This study represents the first comprehensive phytochemical investigation of Smilax canariensis, leading to the identification of novel triterpenes and sterols, as well as several known compounds. These findings underscore the chemical and pharmacological potential of this endemic species, paving the way for further studies on its bioactive properties.
3. Experimental
3.1. General
Melting points were measured on a Reichert Thermovar apparatus without correction. Optical rotations were recorded on a Perkin Elmer 2H polarimeter equipped with a 1 dm cell. NMR spectra (1H and 13C) were obtained via Bruker Advance II 500 and Bruker Advance III 600 spectrometers in CDCl3, C6D6, CD3COCD3, and C5D5N, with residual solvent signals serving as internal references, (δH 7.26; δC 76.7), (δH 7.16; δC 128.39), (δH 2.05, δC 29.92), and (δH 8.74, 7.58, 7.22; δC 150.35, 135.91, 123.87), respectively. The pulse conditions for 1D and 2D NMR were as follows [10]. Mass spectrometry (ESI-TOF and EI-MS) was performed using a Micromass LCT Premier XE and a Micromass Autospec instrument at 70 eV, respectively. Column chromatography was performed on Amberlite XAD 2 (Supelco XAD -2-3019), Sephadex LH-20 Pharmacia (ref. 17-0090-01), silica gel (Merck 2300-400 mesh), octadecyl-functionalized silica gel (Aldrich 377635-1006) and analytical TLC Merck Kieselget 60 F254. HPLC separations were carried out on a JASCO Pu-980 series pumping system equipped with a JASCO UV-975 detector and a Waters Kromasil Si 5 mm (10 × 250 mm) column. A Mackerey-Nagel VP 250/10 nucleodur Sphinx RP 5 µm column was used for HPLC‒RP chromatography; chromatograms were visualized under UV light at 255 and 366 nm and/or sprayed with oleum followed by heating. All the solvents were distilled before use. For acetylations, dry phenolic material was dissolved in the minimum volume of pyridine. Two times the amount of acetic anhydride was added, and the mixture was left to stand overnight at ambient temperature. The mixture was then diluted with H2O and extracted three times with ethyl acetate. The organic phase was evaporated at reduced pressure, and the residue was further purified by HPLC (SiO2 column) using EtOAc-hexane as the eluent. NMR spectra are given in the Supplementary Material (Figures S1-S19).
3.2. Plant Material
The aerial parts of Smilax canariensis Brouss. Ex Willd were collected in April 2011 from Las Nieves (Velhoco) and Santa Cruz de La Palma (UTM coordinates: 228115/3177048). The plant was identified by Prof. Pedro Luis Pérez de Paz from the Department of Botany, Faculty of Pharmacy, University of La Laguna, where a voucher specimen (TFC: 49.941) has been deposited.

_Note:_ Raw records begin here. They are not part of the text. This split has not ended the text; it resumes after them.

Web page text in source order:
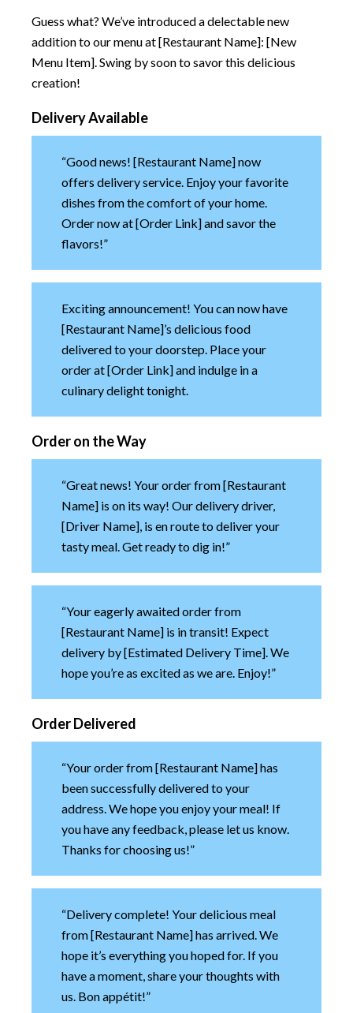
Guess what? We’ve introduced a delectable new
addition to our menu at [Restaurant Name]: [New
Menu Item]. Swing by soon to savor this delicious
creation!
Delivery Available
“Good news! [Restaurant Name] now
offers delivery service. Enjoy your favorite
dishes from the comfort of your home.
Order now at [Order Link] and savor the
flavors!”
Exciting announcement! You can now have
[Restaurant Name]’s delicious food
delivered to your doorstep. Place your
order at [Order Link] and indulge in a
culinary delight tonight.
Order on the Way
“Great news! Your order from [Restaurant
Name] is on its way! Our delivery driver,
[Driver Name], is en route to deliver your
tasty meal. Get ready to dig in!”
“Your eagerly awaited order from
[Restaurant Name] is in transit! Expect
delivery by [Estimated Delivery Time]. We
hope you’re as excited as we are. Enjoy!”
Order Delivered
“Your order from [Restaurant Name] has
been successfully delivered to your
address. We hope you enjoy your meal! If
you have any feedback, please let us know.
Thanks for choosing us!”
“Delivery complete! Your delicious meal
from [Restaurant Name] has arrived. We
hope it’s everything you hoped for. If you
have a moment, share your thoughts with
us. Bon appétit!”
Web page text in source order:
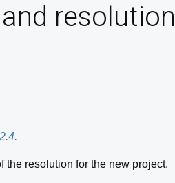
resolution
the resolution for the new project.
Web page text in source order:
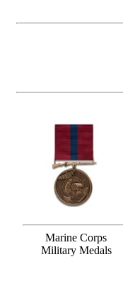
Marine Corps
Military Medals
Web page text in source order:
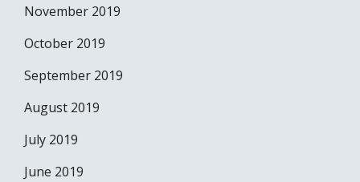
November 2019
October 2019
September 2019
August 2019
July 2019
June 2019
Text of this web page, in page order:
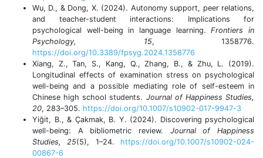
Wu, D., & Dong, X. (2024). Autonomy support, peer relations,
and teacher-student interactions: Implications for
psychological well-being in language learning.Frontiers in
Psychology, 15, 1358776.
https://doi.org/10.3389/fpsyg.2024.1358776
Xiang, Z., Tan, S., Kang, Q., Zhang, B., & Zhu, L. (2019).
Longitudinal effects of examination stress on psychological
well-being and a possible mediating role of self-esteem in
Chinese high school students. Journal of Happiness Studies,
20, 283–305. https://doi.org/10.1007/s10902-017-9947-3
Yiğit, B., & Çakmak, B. Y. (2024). Discovering psychological
well-being: A bibliometric review. Journal of Happiness
Studies, 25(5), 1–24. https://doi.org/10.1007/s10902-024-
00867-6
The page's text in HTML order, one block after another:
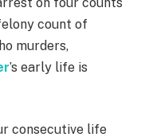
count of
murders,
’s early life is
consecutive life
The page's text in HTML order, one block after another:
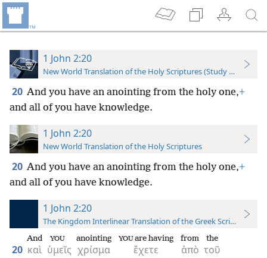
1 John 2:20
New World Translation of the Holy Scriptures (Study Edition)
20 And you have an anointing from the holy one,+
and all of you have knowledge.
1 John 2:20
New World Translation of the Holy Scriptures
20 And you have an anointing from the holy one,+
and all of you have knowledge.
1 John 2:20
The Kingdom Interlinear Translation of the Greek Scriptures
20 καὶ
And
ὑμεῖς
YOU
χρίσμα
anointing
ἔχετε
YOUare having
ἀπὸ
from
τοῦ
the

3.3. Extraction and Isolation of the Constituents
The fresh aerial parts of Smilax canariensis (7.5 kg) were finely divided and subjected to exhaustive extraction with ethanol at ambient temperature for two weeks. The resulting extract was filtered and concentrated under reduced pressure, yielding 240 g of brown residue. This residue was dissolved in two liters of distilled water and extracted with dichloromethane to yield 30.4 g of residue, followed by n-butanol extraction, which yielded 11 g of residue. The remaining aqueous layer was concentrated to yield 125 g of residue.
The dichloromethane extract (30.4 g) of S. canariensis was adsorbed onto silica gel and subjected to column chromatography on silica gel (Merck, 230–400 mesh, 300 g). The column was eluted with stepwise gradients of n-hexane and ethyl acetate, yielding 109 fractions (600 mL each). The evolution of this chromatography system was followed by the addition of CCF. Fractions SH16–17 provided a white solid (24,24-dimethyl-5α-cholesta-7,25-dien-3-one) upon recrystallization in methanol, whereas subfractions SH51–55 yielded a mixture of β-sitosterol and stigmasterol. Fractions SH1-15 (1.5 g) were eluted with pure n-hexane, which consists of a complex mixture of essential oils, and were not investigated further. Frs SH16-17 were purified by precipitation in MeOH, resulting in a white solid, which was identified as 24,24- dimethy-5α-cholesta-7,25-dien-3-one 1. Fractions SH39-41 (152 mg) were purified via column chromatography over Sephadex LH-20 (hex:CH2Cl2:MeOH; 2:1:1) and an SHT column. Subfraction SHT5-6 was rechromatographed over a SiO2 column and used as an eluent mixture of benzene–EtOAc, totaling 18 fractions, 10 mL each. Subfractions 8-9 yielded 17 mg of Stigmast-4-en-3-one 4, which showed significant hypoglycemic activity [12].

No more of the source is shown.